Stored data entries

***

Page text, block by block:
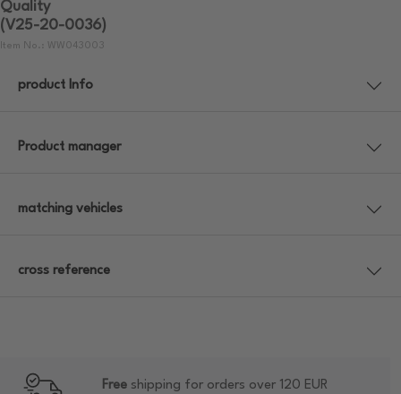
Quality
(V25-20-0036)
Item No.: WW043003
product Info
Product manager
matching vehicles
cross reference
Free shipping for orders over 120 EUR
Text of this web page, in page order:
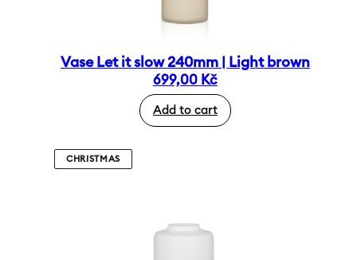
Vase Let it slow 240mm | Light brown
699,00 Kč
Add to cart
CHRISTMAS
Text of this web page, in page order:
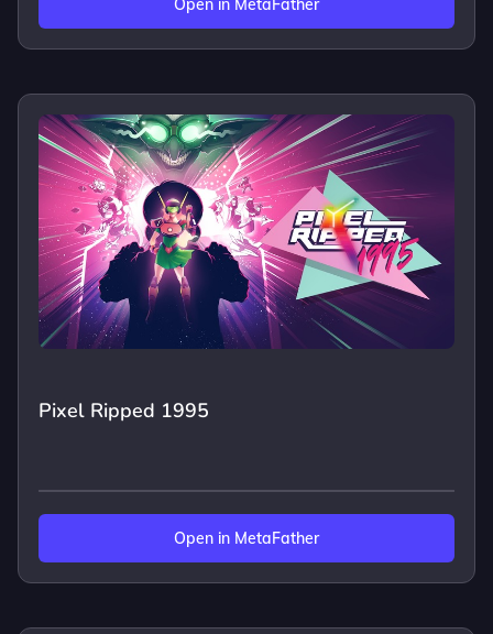
Open in MetaFather
Pixel Ripped 1995
Open in MetaFather
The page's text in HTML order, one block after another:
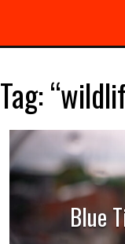
Tag:
Blue
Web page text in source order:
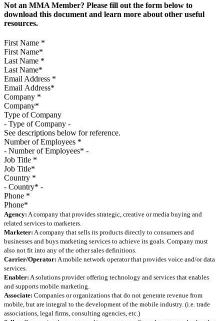
Not an MMA Member? Please fill out the form below to
download this document and learn more about other useful
resources.
First Name *
Last Name *
Email Address *
Company *
Type of Company
See descriptions below for reference.
Number of Employees *
Job Title *
Country *
Phone *
Agency: A company that provides strategic, creative or media buying and
related services to marketers.
Marketer: A company that sells its products directly to consumers and
businesses and buys marketing services to achieve its goals. Company must
also not fit into any of the other sales definitions.
Carrier/Operator: A mobile network operator that provides voice and/or data
services.
Enabler: A solutions provider offering technology and services that enables
and supports mobile marketing.
Associate: Companies or organizations that do not generate revenue from
mobile, but are integral to the development of the mobile industry. (i.e. trade
associations, legal firms, consulting agencies, etc.)
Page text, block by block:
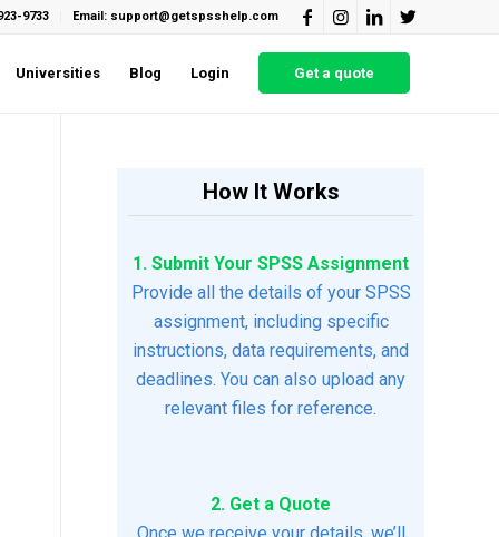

***

== Task requirements ==
With pictures left out, repeat exactly the lines from the line bearing "The page's text" through the final line of the records above.

== Task response ==
The page's text in HTML order, one block after another:
Tag:
Blue
Web page text in source order:
Not an MMA Member? Please fill out the form below to
download this document and learn more about other useful
resources.
First Name *
Last Name *
Email Address *
Company *
Type of Company
See descriptions below for reference.
Number of Employees *
Job Title *
Country *
Phone *
Agency: A company that provides strategic, creative or media buying and
related services to marketers.
Marketer: A company that sells its products directly to consumers and
businesses and buys marketing services to achieve its goals. Company must
also not fit into any of the other sales definitions.
Carrier/Operator: A mobile network operator that provides voice and/or data
services.
Enabler: A solutions provider offering technology and services that enables
and supports mobile marketing.
Associate: Companies or organizations that do not generate revenue from
mobile, but are integral to the development of the mobile industry. (i.e. trade
associations, legal firms, consulting agencies, etc.)
Page text, block by block:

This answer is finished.